Gabriel Torrens (Palma, Spain, 1987) obtained his bachelor of biological sciences and master's degree in advanced microbiology at the University of the Balearic Islands, Palma. After finishing his studies, he started working in the field of antibiotic resistance and the pathogenicity of bacterial infections at the University Hospital Son Espases, where he is now a Ph.D. candidate working on cell wall recycling in Pseudomonas aeruginosa and its link with β-lactamase induction and virulence. He is skilled in the use of liquid chromatography techniques learned in the Severo Ochoa Molecular Biology Center in Madrid, Spain, as well as in the Umeå Centre for Microbial Research at the University of Umeå, Umeå, Sweden. His interests lie in bacterial cell wall and infection biology, transcriptomics, development of novel antimicrobial therapies, and liquid chromatography-mass spectrometry approaches to understanding antimicrobial resistance.
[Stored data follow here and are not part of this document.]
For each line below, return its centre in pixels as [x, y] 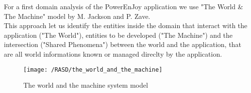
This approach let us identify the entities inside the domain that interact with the [126, 25]
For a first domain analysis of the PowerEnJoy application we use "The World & [124, 6]
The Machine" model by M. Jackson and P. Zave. [77, 16]
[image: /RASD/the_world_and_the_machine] [93, 70]
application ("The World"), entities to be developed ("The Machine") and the [118, 35]
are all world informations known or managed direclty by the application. [113, 54]
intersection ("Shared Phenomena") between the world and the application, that [123, 44]
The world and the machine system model [86, 85]

Isabel Maria Barceló (Palma, Spain, 1991) received her bachelor of biochemistry degree and master in advanced microbiology at the University of the Balearic Islands (UIB), Palma (2009 to 2015). Her initial research projects, performed at the Hospital Son Espases (Palma) and Health Research Institute of the Balearic Islands (IdISBa), were focused on the study of the interactions of new β-lactam combinations with penicillin binding proteins (PBPs) in relevant nosocomial Gram-negative pathogens, such as Pseudomonas aeruginosa and Acinetobacter baumannii. She currently holds a JoTReS grant from the Government of the Balearic Islands to work on her Ph.D. at the Hospital Son Espases/IdISBa in this same research line, expanded to other combinations and pathogens. Within this project she is also collaborating with the group of Dr. Bartolomé Moyá from the Center for Pharmacometrics & Systems Pharmacology, University of Florida.
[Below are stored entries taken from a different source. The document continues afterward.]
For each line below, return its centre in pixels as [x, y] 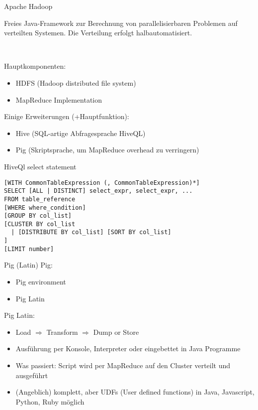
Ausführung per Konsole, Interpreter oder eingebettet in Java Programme [128, 348]
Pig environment [41, 282]
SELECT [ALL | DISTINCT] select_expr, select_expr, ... [98, 191]
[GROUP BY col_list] [38, 216]
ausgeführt [32, 375]
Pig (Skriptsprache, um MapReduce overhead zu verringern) [107, 150]
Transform [62, 332]
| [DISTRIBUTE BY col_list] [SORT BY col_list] [91, 232]

Antonio Oliver (Madrid, Spain, 1973) has a doctorate in pharmacy (Complutense University of Madrid, 2002) and a specialist degree in clinical microbiology (Hospital Ramón y Cajal, Madrid, 2001). Since 2002 he has worked as a clinical microbiologist in the Department of Microbiology of the Hospital Son Espases (formerly the Hospital Son Dureta) in Palma de Mallorca. Since 2003 Dr. Oliver has been an Associate Professor of Microbiology in the University of the Balearic Islands and is the Principal Investigator of the Antimicrobial Resistance and Pathogenicity of Bacterial Infections Group at the Health Research Institute of the Balearic Islands (IdISBa). Dr. Oliver is a member of the Scientific Committee of the Spanish Network for Research in Infectious Diseases (REIPI) and an ESCMID fellow. His main research interest includes the investigation of the mechanisms of adaptation and antimicrobial resistance in bacterial pathogens, with a particular focus on Pseudomonas aeruginosa infections and the development of novel strategies to combat them. Within this research line, Dr. Oliver has published over 200 manuscripts in peer-reviewed journals.